In November 2019, BBVA received a new communication from the Bank of Spain regarding its minimum requirement for own funds and eligible liabilities (MREL), as determined by the Single Resolution Board, that was calculated taking into account the financial and supervisory information as of December 31, 2017.

In accordance with such communication, BBVA has to reach, by January 1, 2021, an amount of own funds and eligible liabilities equal to 15.16% of the total liabilities and own funds of its resolution group, on sub-consolidated basis (the MREL requirement). Within this MREL, an amount equal to 8.01% of the total liabilities and own funds shall be met with subordinated instruments (the subordination requirement), once the relevant allowance is applied.

This MREL requirement is equal to 28.50% in terms of risk-weighted assets (RWAs), while the subordination requirement included in the MREL requirement is equal to 15.05% in terms of RWAs, once the relevant allowance has been applied.

In order to comply with this requirement, BBVA has continued its issuance program during 2019 by closing three senior non-preferred debt issuances, for a total of € 3,000 million, of which one consists in green bonds (€ 1,000 million). In addition, BBVA issued €1,000 million of senior preferred debt.

The Group estimates that the current own funds and eligible liabilities structure of the resolution group meets the MREL requirement, as well as the new subordination requirement.

(1) This CET1 phased-in ratio includes the impact of the initial implementation of IFRS 9. In this context, the European Commission and Parliament have established temporary arrangements, which implementation is voluntary, which seek to phase-in the impact of IFRS 9 on capital ratios. BBVA has informed the supervisory board of its adherence to these arrangements.
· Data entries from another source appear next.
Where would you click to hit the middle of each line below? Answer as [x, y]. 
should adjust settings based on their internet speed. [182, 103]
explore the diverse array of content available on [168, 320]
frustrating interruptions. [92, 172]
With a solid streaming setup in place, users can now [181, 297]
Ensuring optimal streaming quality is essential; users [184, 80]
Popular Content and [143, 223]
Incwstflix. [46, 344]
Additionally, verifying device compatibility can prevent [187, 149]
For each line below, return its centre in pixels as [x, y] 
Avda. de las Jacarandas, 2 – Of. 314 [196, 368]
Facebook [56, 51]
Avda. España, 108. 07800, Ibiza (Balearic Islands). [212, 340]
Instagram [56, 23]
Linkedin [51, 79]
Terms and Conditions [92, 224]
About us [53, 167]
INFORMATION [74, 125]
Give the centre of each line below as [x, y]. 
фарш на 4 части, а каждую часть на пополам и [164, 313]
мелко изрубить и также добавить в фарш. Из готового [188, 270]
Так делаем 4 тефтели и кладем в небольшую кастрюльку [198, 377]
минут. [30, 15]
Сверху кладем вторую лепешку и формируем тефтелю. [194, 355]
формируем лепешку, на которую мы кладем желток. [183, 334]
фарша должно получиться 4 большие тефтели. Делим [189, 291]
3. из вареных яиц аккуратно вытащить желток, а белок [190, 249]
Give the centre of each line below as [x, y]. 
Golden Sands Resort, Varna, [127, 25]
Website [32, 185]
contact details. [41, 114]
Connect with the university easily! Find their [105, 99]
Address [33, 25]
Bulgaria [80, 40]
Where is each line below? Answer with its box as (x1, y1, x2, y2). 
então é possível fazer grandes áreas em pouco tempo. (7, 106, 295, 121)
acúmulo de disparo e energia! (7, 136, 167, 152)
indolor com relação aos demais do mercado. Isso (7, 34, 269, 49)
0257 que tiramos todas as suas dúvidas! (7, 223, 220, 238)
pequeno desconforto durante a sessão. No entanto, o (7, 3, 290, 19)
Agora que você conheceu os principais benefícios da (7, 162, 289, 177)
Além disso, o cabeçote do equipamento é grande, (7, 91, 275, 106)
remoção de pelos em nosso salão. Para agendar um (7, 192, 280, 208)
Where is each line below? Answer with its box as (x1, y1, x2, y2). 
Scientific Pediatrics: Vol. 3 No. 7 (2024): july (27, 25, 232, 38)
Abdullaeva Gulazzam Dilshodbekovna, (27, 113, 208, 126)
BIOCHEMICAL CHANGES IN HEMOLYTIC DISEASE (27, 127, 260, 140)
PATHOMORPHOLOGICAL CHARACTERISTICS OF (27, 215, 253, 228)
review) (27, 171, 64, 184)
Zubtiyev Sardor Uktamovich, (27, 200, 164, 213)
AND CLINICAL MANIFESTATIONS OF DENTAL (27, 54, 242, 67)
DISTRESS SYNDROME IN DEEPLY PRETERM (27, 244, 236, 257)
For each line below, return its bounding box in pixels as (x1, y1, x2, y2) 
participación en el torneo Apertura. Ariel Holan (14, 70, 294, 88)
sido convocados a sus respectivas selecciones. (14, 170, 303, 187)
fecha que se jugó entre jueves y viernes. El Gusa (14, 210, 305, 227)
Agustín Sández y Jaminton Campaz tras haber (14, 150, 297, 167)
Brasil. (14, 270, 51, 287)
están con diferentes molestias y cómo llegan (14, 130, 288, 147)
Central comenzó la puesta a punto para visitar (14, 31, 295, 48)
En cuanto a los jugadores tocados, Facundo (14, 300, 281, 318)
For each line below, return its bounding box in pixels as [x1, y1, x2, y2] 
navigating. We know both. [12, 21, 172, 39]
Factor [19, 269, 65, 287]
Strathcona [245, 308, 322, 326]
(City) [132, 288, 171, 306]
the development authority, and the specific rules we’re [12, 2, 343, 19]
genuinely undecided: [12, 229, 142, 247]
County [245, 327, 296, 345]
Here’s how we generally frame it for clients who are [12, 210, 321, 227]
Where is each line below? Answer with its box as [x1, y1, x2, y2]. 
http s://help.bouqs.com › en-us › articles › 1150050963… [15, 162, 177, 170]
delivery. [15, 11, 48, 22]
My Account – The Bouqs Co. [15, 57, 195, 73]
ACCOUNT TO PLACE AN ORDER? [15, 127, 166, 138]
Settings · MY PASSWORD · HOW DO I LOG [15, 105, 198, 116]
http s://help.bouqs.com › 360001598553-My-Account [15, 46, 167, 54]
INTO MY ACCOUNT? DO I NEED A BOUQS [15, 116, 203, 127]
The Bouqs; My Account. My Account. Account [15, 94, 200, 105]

(2) On April 1, 2019, the Official Journal of the European Union published Commission Implementing Decision (EU) 2019/536, which includes Argentina within the list of third countries and territories whose supervisory and regulatory requirements are considered equivalent for the purposes of the treatment of exposures in accordance with Regulation (EU) No. 575/2013.

32.2 Leverage ratio

The leverage ratio (LR) is a regulatory measure complementing capital designed to guarantee the soundness and financial strength of institutions in terms of indebtedness. This measurement can be used to estimate the percentage of the assets and off-balance sheet arrangements financed with Tier 1 capital, the carrying amount of the assets used in this ratio is adjusted to reflect the bank’s current or potential leverage with a given balance-sheet position (Leverage ratio exposure).

Breakdown of capital base as of December 31, 2019, 2018 and 2017, calculated according to CCR, is as follows:

Capital Base
201920182017
Tier 1 (millions of euros) (a)49,70145,94746,980
Exposure (millions of euros) (b)731,087705,299709,758
Leverage ratio (a)/(b) (percentage)6.80%6.51%6.62%

32.3 Capital management

Capital management in the BBVA Group has a twofold aim:

Maintain a level of capitalization according to the business objectives in all countries in which it operates and, simultaneously,

Maximize the return on shareholders’ funds through the efficient allocation of capital to the different units, a good management of the balance sheet and appropriate use of the various instruments forming the basis of the Group’s equity: shares, preferred securities and subordinated debt.

This capital management is carried out determining the capital base and the solvency ratios established by the prudential and minimum capital requirements also have to be met for the entities subject to prudential supervision in each country.

The current regulation allows each entity to apply its own internal ratings-based (IRB) approach to risk assessment and capital management, subject to Bank of Spain approval. The BBVA Group carries out an integrated management of these risks in accordance with its internal policies and its internal capital estimation model has received the Bank of Spain’s approval for certain portfolios (see Note 7).